- EXERCISE BRIEF
Everything in the records except the pictures should come back exactly as written.

- EXTRACTED INFORMATION

####

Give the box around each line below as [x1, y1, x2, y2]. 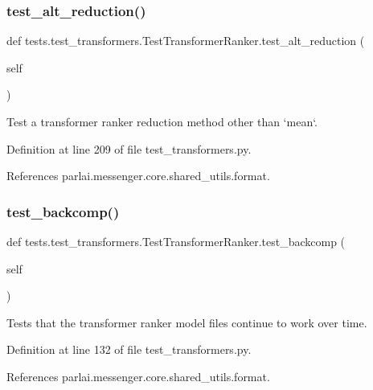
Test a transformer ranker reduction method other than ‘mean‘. [6, 113, 318, 129]
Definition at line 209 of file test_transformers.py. [6, 140, 252, 157]
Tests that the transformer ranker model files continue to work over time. [6, 314, 367, 330]
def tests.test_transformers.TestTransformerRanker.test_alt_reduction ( [6, 32, 365, 49]
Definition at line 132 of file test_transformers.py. [6, 341, 252, 358]
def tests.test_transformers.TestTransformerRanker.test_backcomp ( [6, 233, 346, 249]
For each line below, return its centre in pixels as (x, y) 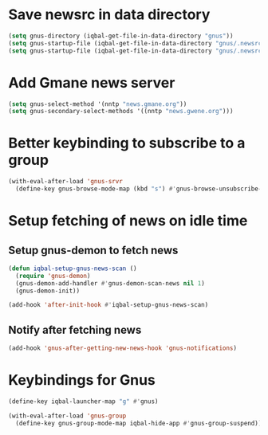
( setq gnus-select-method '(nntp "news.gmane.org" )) (98, 104)
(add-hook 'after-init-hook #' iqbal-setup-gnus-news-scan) (108, 305)
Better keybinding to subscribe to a (127, 143)
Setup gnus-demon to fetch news (93, 250)
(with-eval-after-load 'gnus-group (67, 416)
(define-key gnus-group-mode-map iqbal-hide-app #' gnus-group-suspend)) (139, 423)
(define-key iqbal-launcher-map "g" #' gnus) (83, 401)
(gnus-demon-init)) (48, 291)
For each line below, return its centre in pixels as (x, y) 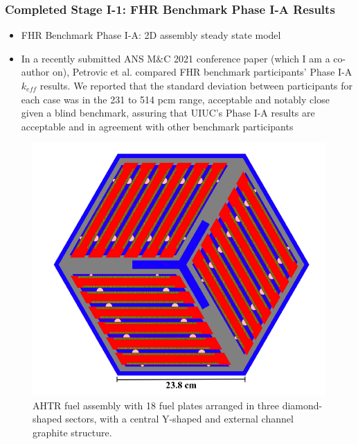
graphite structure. (72, 432)
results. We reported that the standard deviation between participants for (196, 85)
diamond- (302, 405)
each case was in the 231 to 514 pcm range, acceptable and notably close (175, 99)
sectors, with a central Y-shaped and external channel (179, 419)
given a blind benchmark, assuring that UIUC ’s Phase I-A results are (168, 113)
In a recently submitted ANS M (89, 58)
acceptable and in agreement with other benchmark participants (157, 126)
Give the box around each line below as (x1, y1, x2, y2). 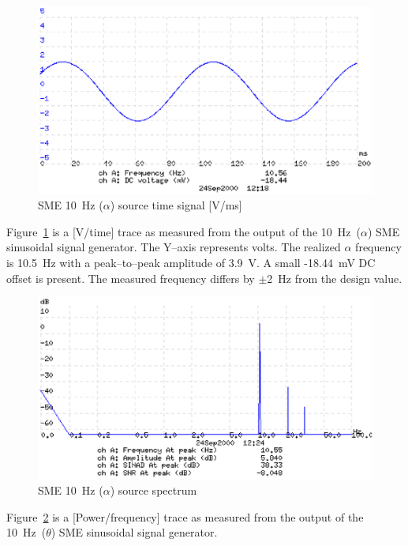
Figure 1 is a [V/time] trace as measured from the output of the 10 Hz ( (6, 223, 361, 239)
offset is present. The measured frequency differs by (6, 269, 255, 286)
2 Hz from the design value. (267, 269, 402, 286)
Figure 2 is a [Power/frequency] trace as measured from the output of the (6, 508, 364, 525)
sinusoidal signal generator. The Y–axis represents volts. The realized (6, 239, 341, 255)
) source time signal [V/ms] (110, 197, 242, 213)
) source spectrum (110, 482, 197, 499)
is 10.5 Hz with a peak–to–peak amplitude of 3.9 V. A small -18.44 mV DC (6, 254, 376, 271)
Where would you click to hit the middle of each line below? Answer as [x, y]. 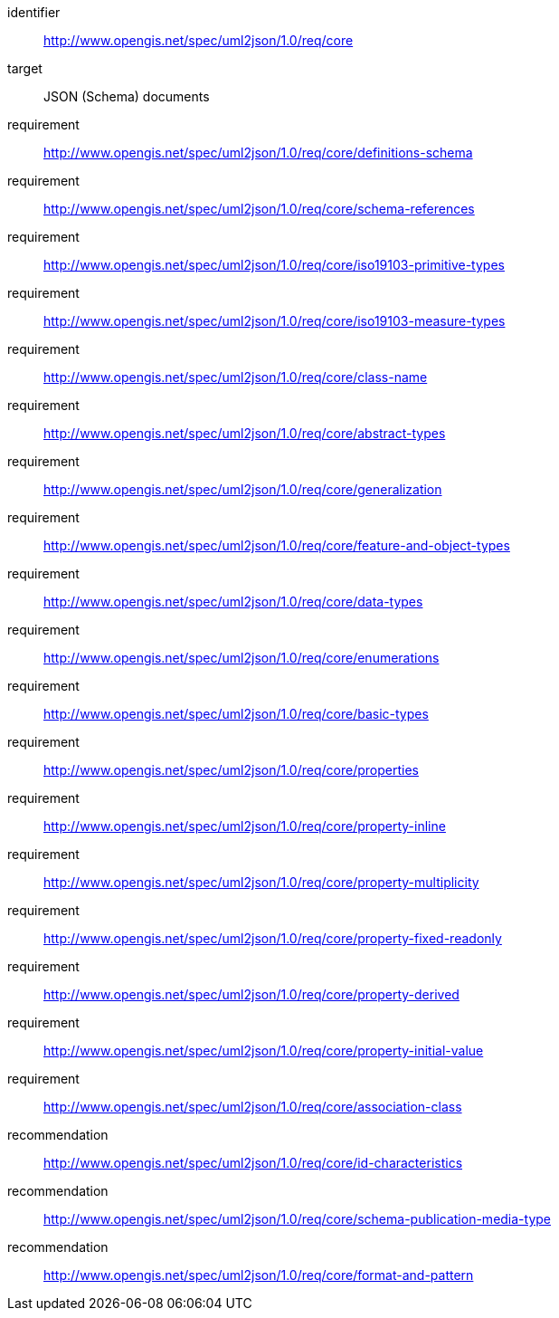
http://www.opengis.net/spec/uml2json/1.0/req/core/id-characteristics [253, 1163]
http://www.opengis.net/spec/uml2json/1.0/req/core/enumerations [242, 658]
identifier [34, 12]
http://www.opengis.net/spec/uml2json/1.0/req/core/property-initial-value [264, 1051]
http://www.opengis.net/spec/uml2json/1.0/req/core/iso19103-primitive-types [274, 265]
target [25, 68]
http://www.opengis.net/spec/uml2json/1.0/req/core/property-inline [245, 826]
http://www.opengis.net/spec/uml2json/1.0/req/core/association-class [253, 1107]
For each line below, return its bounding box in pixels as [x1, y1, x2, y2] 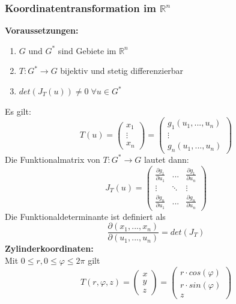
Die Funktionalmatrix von [5, 153, 100, 165]
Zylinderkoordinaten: [5, 242, 94, 255]
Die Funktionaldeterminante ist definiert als [5, 210, 166, 222]
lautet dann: [144, 153, 189, 165]
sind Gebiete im [58, 44, 116, 56]
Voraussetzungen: [5, 24, 79, 37]
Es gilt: [5, 105, 31, 117]
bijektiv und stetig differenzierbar [60, 64, 184, 77]
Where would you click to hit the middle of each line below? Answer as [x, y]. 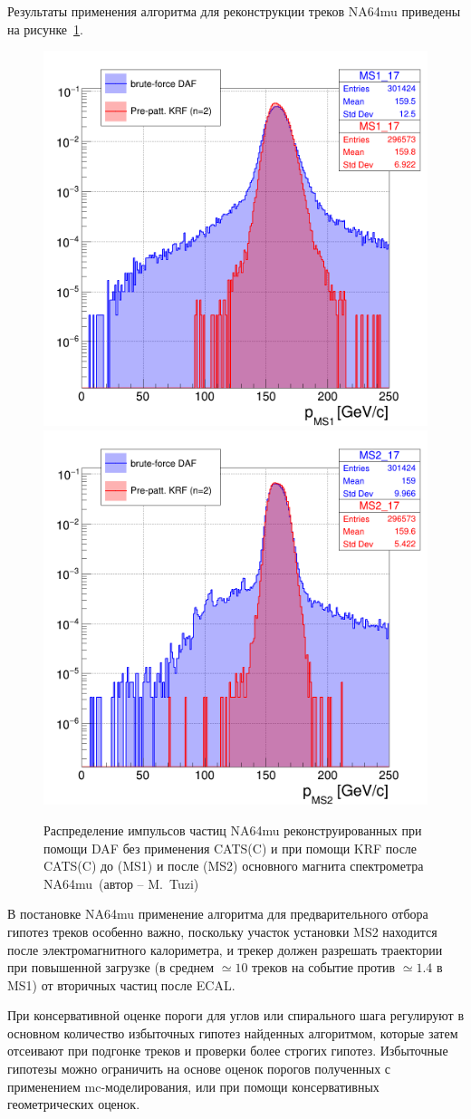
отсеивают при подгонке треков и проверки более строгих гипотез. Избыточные [228, 1051]
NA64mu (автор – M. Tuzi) [121, 883]
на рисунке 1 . [45, 29]
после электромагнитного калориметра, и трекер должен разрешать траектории [225, 949]
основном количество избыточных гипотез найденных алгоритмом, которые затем [233, 1032]
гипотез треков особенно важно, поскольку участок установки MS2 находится [222, 931]
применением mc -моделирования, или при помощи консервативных [193, 1086]
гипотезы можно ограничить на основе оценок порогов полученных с [199, 1069]
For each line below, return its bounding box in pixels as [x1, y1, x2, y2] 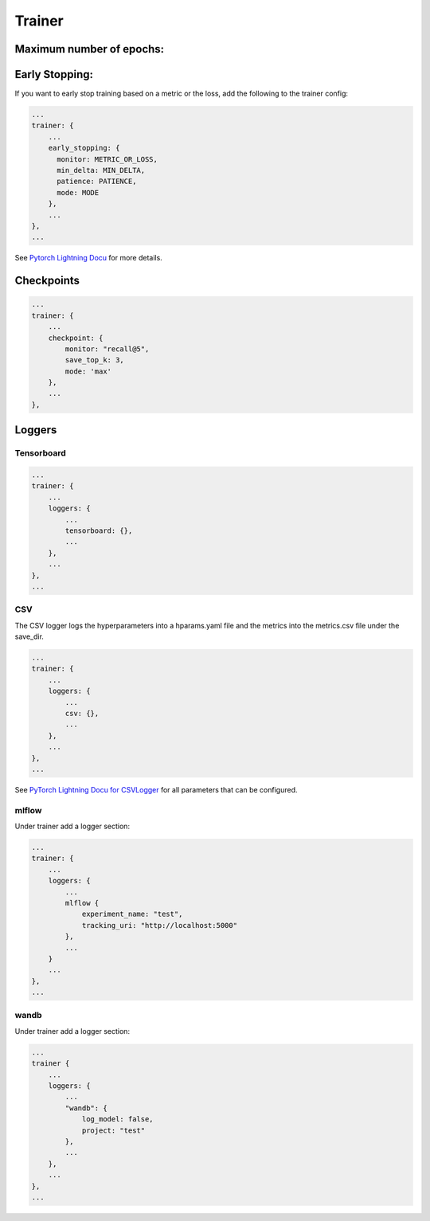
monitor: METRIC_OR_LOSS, [57, 155, 158, 163]
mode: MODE [57, 188, 100, 197]
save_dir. [14, 632, 44, 641]
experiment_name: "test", [81, 910, 183, 919]
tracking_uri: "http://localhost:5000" [81, 921, 238, 929]
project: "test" [81, 1125, 146, 1135]
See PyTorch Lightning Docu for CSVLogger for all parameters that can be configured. [14, 785, 298, 794]
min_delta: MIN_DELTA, [57, 166, 146, 175]
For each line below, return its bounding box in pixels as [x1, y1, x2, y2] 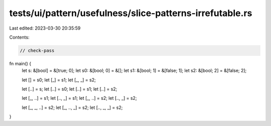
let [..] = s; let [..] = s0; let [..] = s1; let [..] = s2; [22, 86, 117, 92]
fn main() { [9, 60, 32, 66]
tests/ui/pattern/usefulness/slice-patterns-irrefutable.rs [9, 8, 252, 19]
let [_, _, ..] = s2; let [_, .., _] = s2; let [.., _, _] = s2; [22, 104, 123, 110]
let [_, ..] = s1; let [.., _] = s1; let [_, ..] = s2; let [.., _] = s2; [22, 95, 138, 101]
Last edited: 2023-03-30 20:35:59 [9, 25, 81, 31]
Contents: [9, 34, 30, 40]
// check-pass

####

- EXERCISE SOLUTION
Give the box around each line below as [x1, y1, x2, y2]. 
Test a transformer ranker reduction method other than ‘mean‘. [6, 113, 318, 129]
Definition at line 209 of file test_transformers.py. [6, 140, 252, 157]
Tests that the transformer ranker model files continue to work over time. [6, 314, 367, 330]
def tests.test_transformers.TestTransformerRanker.test_alt_reduction ( [6, 32, 365, 49]
Definition at line 132 of file test_transformers.py. [6, 341, 252, 358]
def tests.test_transformers.TestTransformerRanker.test_backcomp ( [6, 233, 346, 249]
For each line below, return its centre in pixels as (x, y) 
( setq gnus-select-method '(nntp "news.gmane.org" )) (98, 104)
(add-hook 'after-init-hook #' iqbal-setup-gnus-news-scan) (108, 305)
Better keybinding to subscribe to a (127, 143)
Setup gnus-demon to fetch news (93, 250)
(with-eval-after-load 'gnus-group (67, 416)
(define-key gnus-group-mode-map iqbal-hide-app #' gnus-group-suspend)) (139, 423)
(define-key iqbal-launcher-map "g" #' gnus) (83, 401)
(gnus-demon-init)) (48, 291)
For each line below, return its centre in pixels as (x, y) 
graphite structure. (72, 432)
results. We reported that the standard deviation between participants for (196, 85)
diamond- (302, 405)
each case was in the 231 to 514 pcm range, acceptable and notably close (175, 99)
sectors, with a central Y-shaped and external channel (179, 419)
given a blind benchmark, assuring that UIUC ’s Phase I-A results are (168, 113)
In a recently submitted ANS M (89, 58)
acceptable and in agreement with other benchmark participants (157, 126)
Give the box around each line below as (x1, y1, x2, y2). 
Figure 1 is a [V/time] trace as measured from the output of the 10 Hz ( (6, 223, 361, 239)
offset is present. The measured frequency differs by (6, 269, 255, 286)
2 Hz from the design value. (267, 269, 402, 286)
Figure 2 is a [Power/frequency] trace as measured from the output of the (6, 508, 364, 525)
sinusoidal signal generator. The Y–axis represents volts. The realized (6, 239, 341, 255)
) source time signal [V/ms] (110, 197, 242, 213)
) source spectrum (110, 482, 197, 499)
is 10.5 Hz with a peak–to–peak amplitude of 3.9 V. A small -18.44 mV DC (6, 254, 376, 271)
Where would you click to hit the middle of each line below? Answer as [x, y]. 
http://www.opengis.net/spec/uml2json/1.0/req/core/id-characteristics [253, 1163]
http://www.opengis.net/spec/uml2json/1.0/req/core/enumerations [242, 658]
identifier [34, 12]
http://www.opengis.net/spec/uml2json/1.0/req/core/property-initial-value [264, 1051]
http://www.opengis.net/spec/uml2json/1.0/req/core/iso19103-primitive-types [274, 265]
target [25, 68]
http://www.opengis.net/spec/uml2json/1.0/req/core/property-inline [245, 826]
http://www.opengis.net/spec/uml2json/1.0/req/core/association-class [253, 1107]
For each line below, return its bounding box in pixels as [x1, y1, x2, y2] 
Die Funktionalmatrix von [5, 153, 100, 165]
Zylinderkoordinaten: [5, 242, 94, 255]
Die Funktionaldeterminante ist definiert als [5, 210, 166, 222]
lautet dann: [144, 153, 189, 165]
sind Gebiete im [58, 44, 116, 56]
Voraussetzungen: [5, 24, 79, 37]
Es gilt: [5, 105, 31, 117]
bijektiv und stetig differenzierbar [60, 64, 184, 77]
Where would you click to hit the middle of each line below? Answer as [x, y]. 
отсеивают при подгонке треков и проверки более строгих гипотез. Избыточные [228, 1051]
NA64mu (автор – M. Tuzi) [121, 883]
на рисунке 1 . [45, 29]
после электромагнитного калориметра, и трекер должен разрешать траектории [225, 949]
основном количество избыточных гипотез найденных алгоритмом, которые затем [233, 1032]
гипотез треков особенно важно, поскольку участок установки MS2 находится [222, 931]
применением mc -моделирования, или при помощи консервативных [193, 1086]
гипотезы можно ограничить на основе оценок порогов полученных с [199, 1069]
For each line below, return its bounding box in pixels as [x1, y1, x2, y2] 
monitor: METRIC_OR_LOSS, [57, 155, 158, 163]
mode: MODE [57, 188, 100, 197]
save_dir. [14, 632, 44, 641]
experiment_name: "test", [81, 910, 183, 919]
tracking_uri: "http://localhost:5000" [81, 921, 238, 929]
project: "test" [81, 1125, 146, 1135]
See PyTorch Lightning Docu for CSVLogger for all parameters that can be configured. [14, 785, 298, 794]
min_delta: MIN_DELTA, [57, 166, 146, 175]
For each line below, return its bounding box in pixels as [x1, y1, x2, y2] 
let [..] = s; let [..] = s0; let [..] = s1; let [..] = s2; [22, 86, 117, 92]
fn main() { [9, 60, 32, 66]
tests/ui/pattern/usefulness/slice-patterns-irrefutable.rs [9, 8, 252, 19]
let [_, _, ..] = s2; let [_, .., _] = s2; let [.., _, _] = s2; [22, 104, 123, 110]
let [_, ..] = s1; let [.., _] = s1; let [_, ..] = s2; let [.., _] = s2; [22, 95, 138, 101]
Last edited: 2023-03-30 20:35:59 [9, 25, 81, 31]
Contents: [9, 34, 30, 40]
// check-pass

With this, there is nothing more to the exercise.